Stored dataset items
---------------

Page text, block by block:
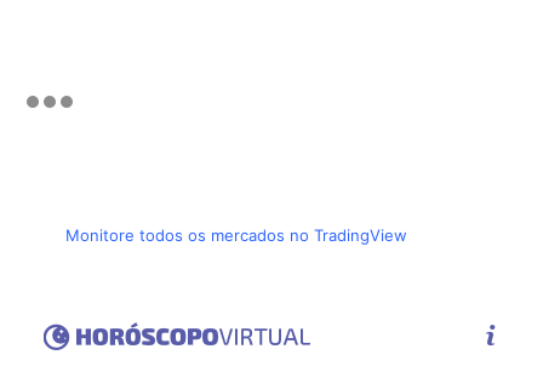
Monitore todos os mercados no TradingView
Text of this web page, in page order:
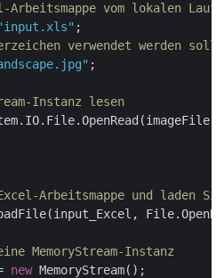
vom lokalen
verwendet werden soll
;
Instanz lesen
Arbeitsmappe und laden
MemoryStream-Instanz
new MemoryStream();
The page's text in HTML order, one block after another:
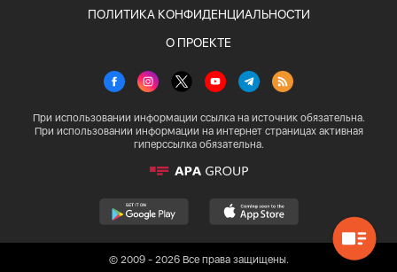
ПОЛИТИКА КОНФИДЕНЦИАЛЬНОСТИ
О ПРОЕКТЕ
При использовании информации ссылка на источник обязательна.
При использовании информации на интернет страницах активная
гиперссылка обязательна.
© 2009 - 2026 Все права защищены.
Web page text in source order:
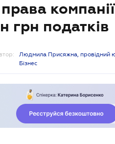
грн податків
Людмила Присяжна, провідний
Бізнес
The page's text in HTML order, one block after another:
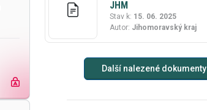
JHM
Stav k: 15. 06. 2025
Autor: Jihomoravský kraj
Další nalezené dokumenty
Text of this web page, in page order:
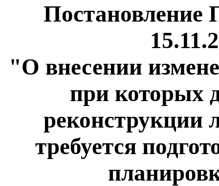
Постановление
"О внесении
при которых
реконструкции
требуется
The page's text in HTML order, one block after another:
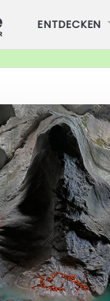
ENTDECKEN
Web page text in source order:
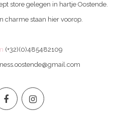
store gelegen in hartje Oostende.
charme staan hier voorop.
(+32)(0)485482109
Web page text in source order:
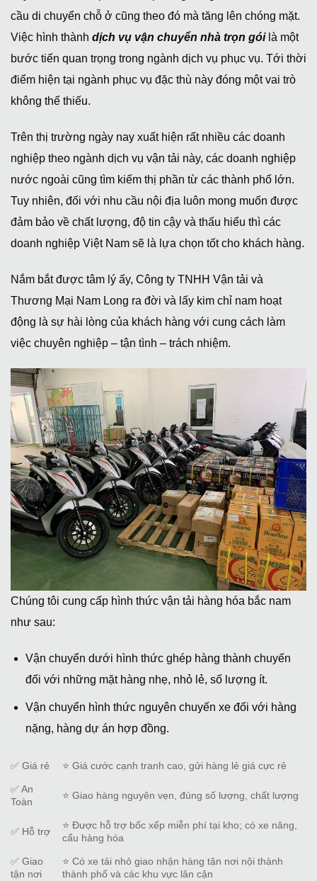
cầu di chuyển chỗ ở cũng theo đó mà tăng lên chóng mặt.
Việc hình thành dịch vụ vận chuyển nhà trọn góilà một
bước tiến quan trọng trong ngành dịch vụ phục vụ. Tới thời
điểm hiện tại ngành phục vụ đặc thù này đóng một vai trò
không thể thiếu.
Trên thị trường ngày nay xuất hiện rất nhiều các doanh
nghiệp theo ngành dịch vụ vận tải này, các doanh nghiệp
nước ngoài cũng tìm kiếm thị phần từ các thành phố lớn.
Tuy nhiên, đối với nhu cầu nội địa luôn mong muốn được
đảm bảo về chất lượng, độ tin cậy và thấu hiểu thì các
doanh nghiệp Việt Nam sẽ là lựa chọn tốt cho khách hàng.
Nắm bắt được tâm lý ấy, Công ty TNHH Vận tải và
Thương Mại Nam Long ra đời và lấy kim chỉ nam hoạt
động là sự hài lòng của khách hàng với cung cách làm
việc chuyên nghiệp – tận tình – trách nhiệm.
Chúng tôi cung cấp hình thức vận tải hàng hóa bắc nam
như sau:
Vận chuyển dưới hình thức ghép hàng thành chuyến
đối với những mặt hàng nhẹ, nhỏ lẻ, số lượng ít.
Vận chuyển hình thức nguyên chuyến xe đối với hàng
nặng, hàng dự án hợp đồng.
✅ Giá rẻ ⭐ Giá cước cạnh tranh cao, gửi hàng lẻ giá cực rẻ
✅ An
Toàn
⭐ Giao hàng nguyên vẹn, đúng số lượng, chất lượng
✅ Hỗ trợ
⭐ Được hỗ trợ bốc xếp miễn phí tại kho; có xe nâng,
cẩu hàng hóa
✅ Giao
tận nơi
⭐ Có xe tải nhỏ giao nhận hàng tận nơi nội thành
thành phố và các khu vực lân cận
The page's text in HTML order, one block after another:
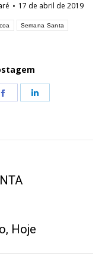
17 de abril de 2019
Semana Santa
Share
Hoje
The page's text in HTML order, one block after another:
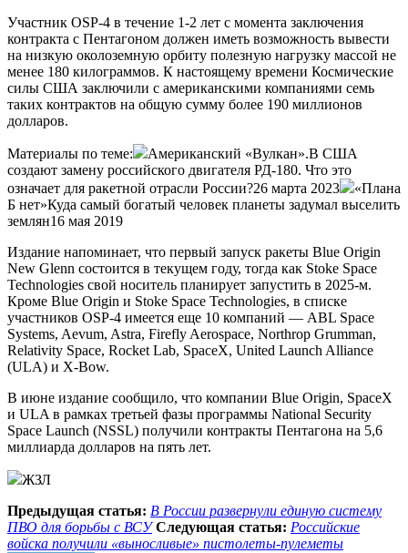
Участник OSP-4 в течение 1-2 лет с момента заключения
контракта с Пентагоном должен иметь возможность вывести
на низкую околоземную орбиту полезную нагрузку массой не
менее 180 килограммов. К настоящему времени Космические
силы США заключили с американскими компаниями семь
таких контрактов на общую сумму более 190 миллионов
долларов.
Материалы по теме:
Американский «Вулкан».В США
создают замену российского двигателя РД-180. Что это
означает для ракетной отрасли России?26 марта 2023
«Плана
Б нет»Куда самый богатый человек планеты задумал выселить
землян16 мая 2019
Издание напоминает, что первый запуск ракеты Blue Origin
New Glenn состоится в текущем году, тогда как Stoke Space
Technologies свой носитель планирует запустить в 2025-м.
Кроме Blue Origin и Stoke Space Technologies, в списке
участников OSP-4 имеется еще 10 компаний — ABL Space
Systems, Aevum, Astra, Firefly Aerospace, Northrop Grumman,
Relativity Space, Rocket Lab, SpaceX, United Launch Alliance
(ULA) и X-Bow.
В июне издание сообщило, что компании Blue Origin, SpaceX
и ULA в рамках третьей фазы программы National Security
Space Launch (NSSL) получили контракты Пентагона на 5,6
миллиарда долларов на пять лет.
ЖЗЛ
Предыдущая статья: В России развернули единую систему
ПВО для борьбы с ВСУ Следующая статья: Российские
войска получили «выносливые» пистолеты-пулеметы
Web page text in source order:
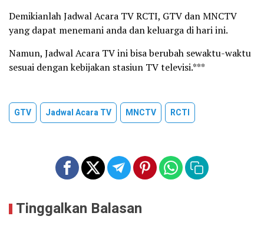
Demikianlah Jadwal Acara TV RCTI, GTV dan MNCTV
yang dapat menemani anda dan keluarga di hari ini.
Namun, Jadwal Acara TV ini bisa berubah sewaktu-waktu
sesuai dengan kebijakan stasiun TV televisi.***
GTV Jadwal Acara TV MNCTV RCTI
Tinggalkan Balasan
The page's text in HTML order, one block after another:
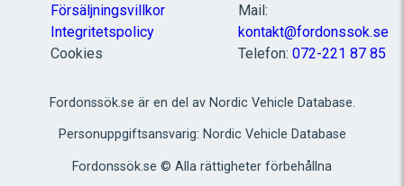
Försäljningsvillkor
Integritetspolicy
Cookies
Mail:
kontakt@fordonssok.se
Telefon: 072-221 87 85
Fordonssök.se är en del av Nordic Vehicle Database.
Personuppgiftsansvarig: Nordic Vehicle Database
Fordonssök.se © Alla rättigheter förbehållna
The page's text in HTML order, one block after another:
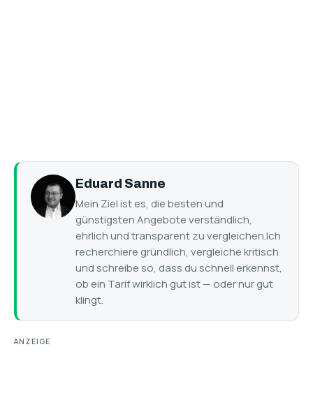
Eduard Sanne
Mein Ziel ist es, die besten und
günstigsten Angebote verständlich,
ehrlich und transparent zu vergleichen.Ich
recherchiere gründlich, vergleiche kritisch
und schreibe so, dass du schnell erkennst,
ob ein Tarif wirklich gut ist — oder nur gut
klingt.
ANZEIGE

---------------

* [Action item]: Pictures aside, repeat each entry in full and without change.

* [Result of this task]:
Page text, block by block:
Monitore todos os mercados no TradingView
Text of this web page, in page order:
vom lokalen
verwendet werden soll
;
Instanz lesen
Arbeitsmappe und laden
MemoryStream-Instanz
new MemoryStream();
The page's text in HTML order, one block after another:
ПОЛИТИКА КОНФИДЕНЦИАЛЬНОСТИ
О ПРОЕКТЕ
При использовании информации ссылка на источник обязательна.
При использовании информации на интернет страницах активная
гиперссылка обязательна.
© 2009 - 2026 Все права защищены.
Web page text in source order:
грн податків
Людмила Присяжна, провідний
Бізнес
The page's text in HTML order, one block after another:
JHM
Stav k: 15. 06. 2025
Autor: Jihomoravský kraj
Další nalezené dokumenty
Text of this web page, in page order:
Постановление
"О внесении
при которых
реконструкции
требуется
The page's text in HTML order, one block after another:
ENTDECKEN
Web page text in source order:
store gelegen in hartje Oostende.
charme staan hier voorop.
(+32)(0)485482109
Web page text in source order:
cầu di chuyển chỗ ở cũng theo đó mà tăng lên chóng mặt.
Việc hình thành dịch vụ vận chuyển nhà trọn góilà một
bước tiến quan trọng trong ngành dịch vụ phục vụ. Tới thời
điểm hiện tại ngành phục vụ đặc thù này đóng một vai trò
không thể thiếu.
Trên thị trường ngày nay xuất hiện rất nhiều các doanh
nghiệp theo ngành dịch vụ vận tải này, các doanh nghiệp
nước ngoài cũng tìm kiếm thị phần từ các thành phố lớn.
Tuy nhiên, đối với nhu cầu nội địa luôn mong muốn được
đảm bảo về chất lượng, độ tin cậy và thấu hiểu thì các
doanh nghiệp Việt Nam sẽ là lựa chọn tốt cho khách hàng.
Nắm bắt được tâm lý ấy, Công ty TNHH Vận tải và
Thương Mại Nam Long ra đời và lấy kim chỉ nam hoạt
động là sự hài lòng của khách hàng với cung cách làm
việc chuyên nghiệp – tận tình – trách nhiệm.
Chúng tôi cung cấp hình thức vận tải hàng hóa bắc nam
như sau:
Vận chuyển dưới hình thức ghép hàng thành chuyến
đối với những mặt hàng nhẹ, nhỏ lẻ, số lượng ít.
Vận chuyển hình thức nguyên chuyến xe đối với hàng
nặng, hàng dự án hợp đồng.
✅ Giá rẻ ⭐ Giá cước cạnh tranh cao, gửi hàng lẻ giá cực rẻ
✅ An
Toàn
⭐ Giao hàng nguyên vẹn, đúng số lượng, chất lượng
✅ Hỗ trợ
⭐ Được hỗ trợ bốc xếp miễn phí tại kho; có xe nâng,
cẩu hàng hóa
✅ Giao
tận nơi
⭐ Có xe tải nhỏ giao nhận hàng tận nơi nội thành
thành phố và các khu vực lân cận
The page's text in HTML order, one block after another:
17 de abril de 2019
Semana Santa
Share
Hoje
The page's text in HTML order, one block after another:
Участник OSP-4 в течение 1-2 лет с момента заключения
контракта с Пентагоном должен иметь возможность вывести
на низкую околоземную орбиту полезную нагрузку массой не
менее 180 килограммов. К настоящему времени Космические
силы США заключили с американскими компаниями семь
таких контрактов на общую сумму более 190 миллионов
долларов.
Материалы по теме:
Американский «Вулкан».В США
создают замену российского двигателя РД-180. Что это
означает для ракетной отрасли России?26 марта 2023
«Плана
Б нет»Куда самый богатый человек планеты задумал выселить
землян16 мая 2019
Издание напоминает, что первый запуск ракеты Blue Origin
New Glenn состоится в текущем году, тогда как Stoke Space
Technologies свой носитель планирует запустить в 2025-м.
Кроме Blue Origin и Stoke Space Technologies, в списке
участников OSP-4 имеется еще 10 компаний — ABL Space
Systems, Aevum, Astra, Firefly Aerospace, Northrop Grumman,
Relativity Space, Rocket Lab, SpaceX, United Launch Alliance
(ULA) и X-Bow.
В июне издание сообщило, что компании Blue Origin, SpaceX
и ULA в рамках третьей фазы программы National Security
Space Launch (NSSL) получили контракты Пентагона на 5,6
миллиарда долларов на пять лет.
ЖЗЛ
Предыдущая статья: В России развернули единую систему
ПВО для борьбы с ВСУ Следующая статья: Российские
войска получили «выносливые» пистолеты-пулеметы
Web page text in source order:
Demikianlah Jadwal Acara TV RCTI, GTV dan MNCTV
yang dapat menemani anda dan keluarga di hari ini.
Namun, Jadwal Acara TV ini bisa berubah sewaktu-waktu
sesuai dengan kebijakan stasiun TV televisi.***
GTV Jadwal Acara TV MNCTV RCTI
Tinggalkan Balasan
The page's text in HTML order, one block after another:
Försäljningsvillkor
Integritetspolicy
Cookies
Mail:
kontakt@fordonssok.se
Telefon: 072-221 87 85
Fordonssök.se är en del av Nordic Vehicle Database.
Personuppgiftsansvarig: Nordic Vehicle Database
Fordonssök.se © Alla rättigheter förbehållna
The page's text in HTML order, one block after another:
Eduard Sanne
Mein Ziel ist es, die besten und
günstigsten Angebote verständlich,
ehrlich und transparent zu vergleichen.Ich
recherchiere gründlich, vergleiche kritisch
und schreibe so, dass du schnell erkennst,
ob ein Tarif wirklich gut ist — oder nur gut
klingt.
ANZEIGE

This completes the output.